L’aggiornamento prevedeva principalmente le comunicazioni da parte della società rispetto alla reindustrializzazione per lo stabilimento di Mordano, uno dei punti previsti dall’accordo sottoscritto in data 29 maggio 2025 che ha sospeso una lotta sindacale durata un mese e mezzo con scioperi e presidio da parte delle lavoratrici e dei lavoratori di Tracmec davanti ai cancelli di Via Selice.

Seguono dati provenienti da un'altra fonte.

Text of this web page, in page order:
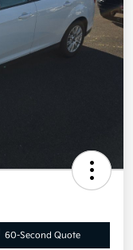
60-Second Quote
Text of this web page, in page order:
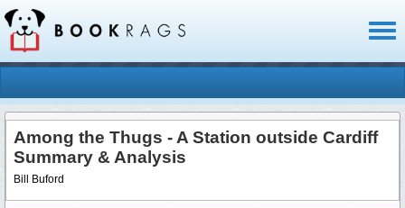
Among the Thugs - A Station outside Cardiff
Summary & Analysis
Bill Buford
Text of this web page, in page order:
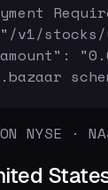
v1/
NYSE ·
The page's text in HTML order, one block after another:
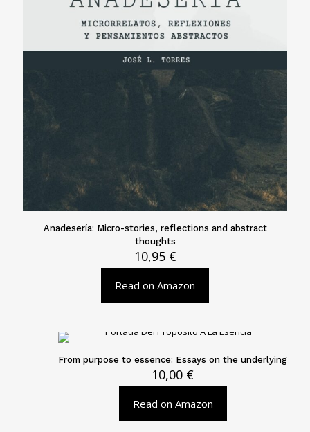
Anadesería: Micro-stories, reflections and abstract
thoughts
10,95 €
Read on Amazon
From purpose to essence: Essays on the underlying
10,00 €
Read on Amazon
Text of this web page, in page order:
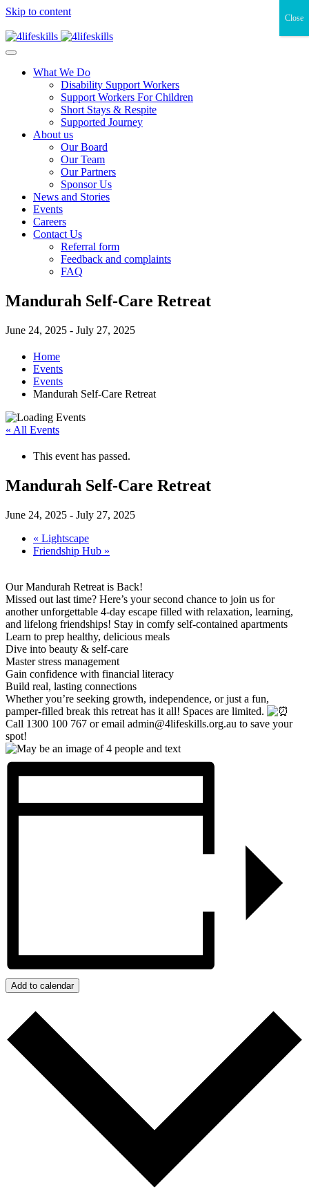
Skip to content
What We Do
Disability Support Workers
Support Workers For Children
Short Stays & Respite
Supported Journey
About us
Our Board
Our Team
Our Partners
Sponsor Us
News and Stories
Events
Careers
Contact Us
Referral form
Feedback and complaints
FAQ
Mandurah Self-Care Retreat
June 24, 2025 - July 27, 2025
Home
Events
Events
Mandurah Self-Care Retreat
« All Events
This event has passed.
Mandurah Self-Care Retreat
June 24, 2025 - July 27, 2025
« Lightscape
Friendship Hub »
Our Mandurah Retreat is Back!
Missed out last time? Here’s your second chance to join us for
another unforgettable 4-day escape filled with relaxation, learning,
and lifelong friendships! Stay in comfy self-contained apartments
Learn to prep healthy, delicious meals
Dive into beauty & self-care
Master stress management
Gain confidence with financial literacy
Build real, lasting connections
Whether you’re seeking growth, independence, or just a fun,
pamper-filled break this retreat has it all! Spaces are limited.
Call 1300 100 767 or email admin@4lifeskills.org.au to save your
spot!
Add to calendar
Close
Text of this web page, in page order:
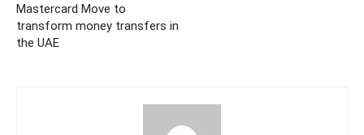
Mastercard Move to
transform money transfers in
the UAE
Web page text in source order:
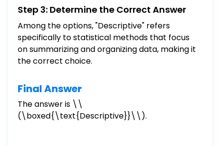
Step 3: Determine the Correct Answer
Among the options, "Descriptive" refers
specifically to statistical methods that focus
on summarizing and organizing data, making it
the correct choice.
Final Answer
The answer is \ \
(\boxed{\text{Descriptive}}\\).
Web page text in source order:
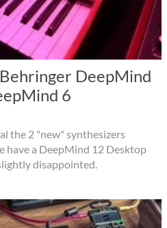
DeepMind
6
the 2 "new" synthesizers
have a DeepMind 12 Desktop
disappointed.
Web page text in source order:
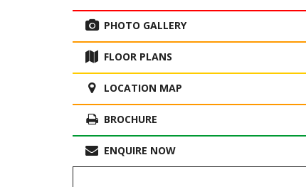
PHOTO GALLERY
FLOOR PLANS
LOCATION MAP
BROCHURE
ENQUIRE NOW

L’azienda ha presentato un progetto relativo ad una importante ristrutturazione dell’edificio che verrà messo a disposizione di imprenditori che vorranno insediarsi con le proprie attività produttive sul territorio, progetto che però ha come data di ultimazione il primo trimestre del 2027.
D’altra parte Tracmec non ha escluso valutazioni su manifestazioni di interesse se qualcuno vorrà avanzare delle proposte, aprendo di fatto a possibili o probabili interlocuzioni con soggetti imprenditoriali che vorranno operare sin da subito.

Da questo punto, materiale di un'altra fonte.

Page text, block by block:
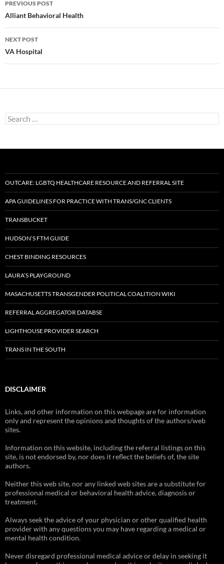
navigation
PREVIOUS POST
Alliant Behavioral Health
NEXT POST
VA Hospital
Search
for:
OUTCARE: LGBTQ HEALTHCARE RESOURCE AND REFERRAL SITE
APA GUIDELINES FOR PRACTICE WITH TRANS/GNC CLIENTS
TRANSBUCKET
HUDSON’S FTM GUIDE
CHEST BINDING RESOURCES
LAURA’S PLAYGROUND
MASACHUSETTS TRANSGENDER POLITICAL COALITION WIKI
REFERRAL AGGREGATOR DATABSE
LIGHTHOUSE PROVIDER SEARCH
TRANS IN THE SOUTH
DISCLAIMER
Links, and other information on this webpage are for information
only and represent the opinions and thoughts of the authors/web
sites.
Information on this website, including the referral listings on this
site, is not endorsed by, nor does it reflect the beliefs of, the site
authors.
Neither this web site, nor any linked web sites are a substitute for
professional medical or behavioral health advice, diagnosis or
treatment.
Always seek the advice of your physician or other qualified health
provider with any questions you may have regarding a medical or
mental health condition.
Never disregard professional medical advice or delay in seeking it
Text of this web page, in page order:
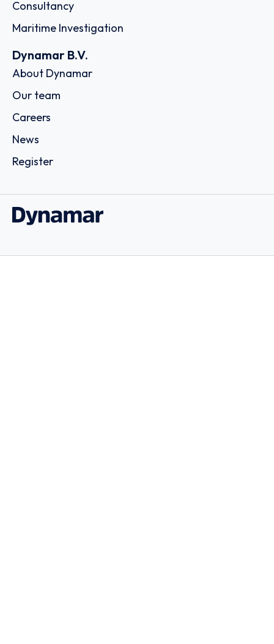
Consultancy
Maritime Investigation
Dynamar B.V.
About Dynamar
Our team
Careers
News
Register
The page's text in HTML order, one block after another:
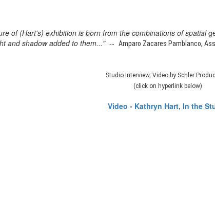
of (Hart's) exhibition is born from the combinations of spatial
and shadow added to them..." -- Amparo Zacares Pamblanco,
Studio Interview, Video by Schler
(click on hyperlink below)
Video - Kathryn Hart, In the
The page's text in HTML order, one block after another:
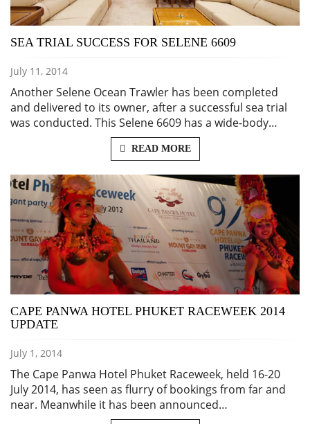
SEA TRIAL SUCCESS FOR SELENE 6609
July 11, 2014
Another Selene Ocean Trawler has been completed
and delivered to its owner, after a successful sea trial
was conducted. This Selene 6609 has a wide-body…
READ MORE
CAPE PANWA HOTEL PHUKET RACEWEEK 2014
UPDATE
July 1, 2014
The Cape Panwa Hotel Phuket Raceweek, held 16-20
July 2014, has seen as flurry of bookings from far and
near. Meanwhile it has been announced…

“Il nostro obiettivo rimane quello di dare continuità all’attività produttiva di Via Selice, preservando il più possibile i livelli occupazionali-  comunicano Fim Fiom e Uilm. E’ chiaro che quanto comunicato dai rappresentanti del gruppo Bauer non lo consideriamo un disimpegno sul territorio, ma è altrettanto chiaro che per noi un eventuale manifestazione di interesse da parte di qualche realtà imprenditoriale interessata e quindi dare continuità produttiva e occupazionale, rimane il primo obiettivo e per questo chiediamo alla proprietà di Bauer di fare tutti i necessari passaggi a partire da quelle che possono essere le future interlocuzioni con i vari soggetti interessati”.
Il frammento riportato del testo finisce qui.